Write the eval before you write the prompt
At Replace Works we stopped tuning prompts by vibes. Here is the small eval-first loop we run before any agent ships.
By Replace Works
Most teams write the prompt first and the eval never. They open a chat window, nudge the wording until the demo looks good, ship it, and then spend the next month reacting to weird outputs in production. We did this too. It does not scale, and it quietly erodes trust in the whole feature.
The fix that stuck for us is boring: write the eval before you write the prompt. Before touching a single instruction, we write down ten to thirty concrete input and output pairs that describe what good looks like. Some are happy paths. Most are the gnarly edge cases that actually break things: empty inputs, hostile inputs, ambiguous requests, and the long tail of real user phrasing. If we cannot describe success as a checkable example, we do not yet understand the task well enough to automate it.
Once the examples exist, the prompt becomes a search problem instead of an art project. We run the candidate prompt against the full set, score each output, and read the failures. The score is never the point. The failures are the point. They tell you exactly where the model misread the task, and they turn vague complaints like it feels off into a specific row you can stare at.

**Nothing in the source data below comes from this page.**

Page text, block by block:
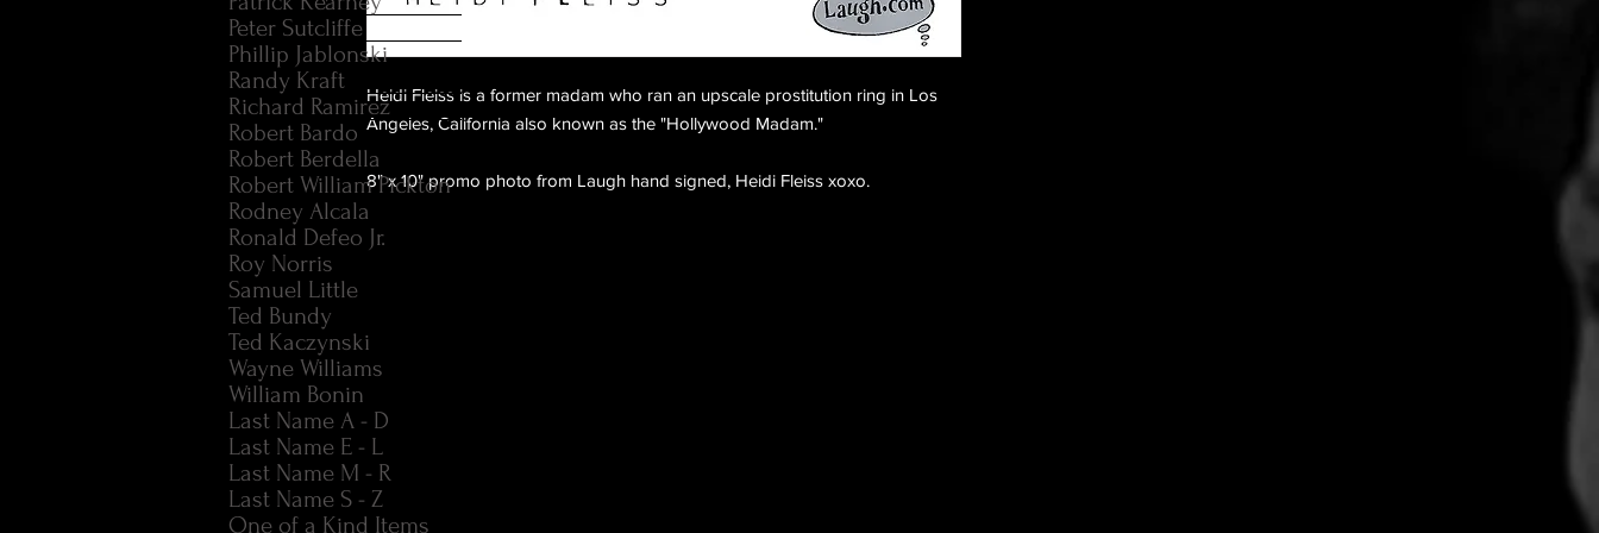
Heidi Fleiss is a former madam who ran an upscale prostitution ring in Los
Angeles, California also known as the "Hollywood Madam."
8" x 10" promo photo from Laugh hand signed, Heidi Fleiss xoxo.
Peter Sutcliffe
Phillip Jablonski
Randy Kraft
Richard Ramirez
Robert Bardo
Robert Berdella
Robert William Pickton
Rodney Alcala
Ronald Defeo Jr.
Roy Norris
Samuel Little
Ted Bundy
Ted Kaczynski
Wayne Williams
William Bonin
Last Name A - D
Last Name E - L
Last Name M - R
Last Name S - Z
One of a Kind Items
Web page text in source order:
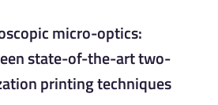
micro-optics:
state-of-the-art two-
printing techniques
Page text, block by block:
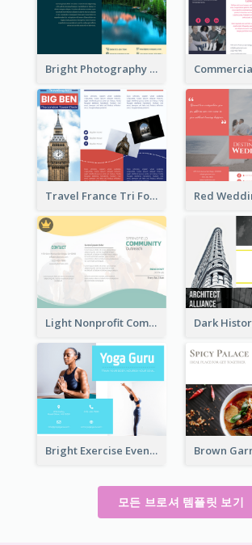
Bright Photography Travel Tri Fold Brochure
Travel France Tri Fold Brochure
Light Nonprofit Community Tri Fold Brochure
Bright Exercise Event Program Brochure
모든 브로셔 템플릿 보기
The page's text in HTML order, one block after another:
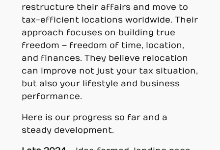
restructure their affairs and move to
tax-efficient locations worldwide. Their
approach focuses on building true
freedom – freedom of time, location,
and finances. They believe relocation
can improve not just your tax situation,
but also your lifestyle and business
performance.
Here is our progress so far and a
steady development.
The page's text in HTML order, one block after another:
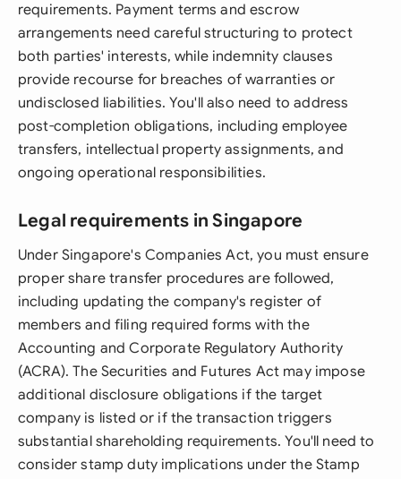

A few things we learned the hard way. First, keep the eval set in version control next to the code, not in a spreadsheet someone forgets about. When the eval lives in the repo, every prompt change shows up as a diff with a measurable effect, and you can block a merge that regresses the numbers. Second, mix automatic and human grading. Exact match and schema checks catch the cheap mistakes for free. For anything subjective, a rubric plus a second model as a judge gets you most of the way, but you still want a human to spot check the judge, because judges drift too.
Third, treat the eval set as a living asset. Every production incident becomes a new test case. The bug that woke someone up at 2am goes straight into the set so it can never come back silently. Over a few months this turns into the single most valuable artifact the team owns. New hires read it to understand the product. Model upgrades become a one command decision instead of a leap of faith.
The payoff shows up when you swap models. When a new model drops, we do not argue about whether it is better. We run the suite, look at the delta, and decide in an afternoon. The same harness that protects against prompt regressions makes provider migrations cheap, which matters more every quarter as the frontier keeps moving.
None of this requires a fancy platform. Our first version was a single script, a folder of JSON examples, and a CSV of scores. The discipline is what matters, not the tooling. Write the eval first, read the failures, fold incidents back in, and let the numbers gate the merge. Do that and prompt engineering stops feeling like guesswork and starts feeling like engineering.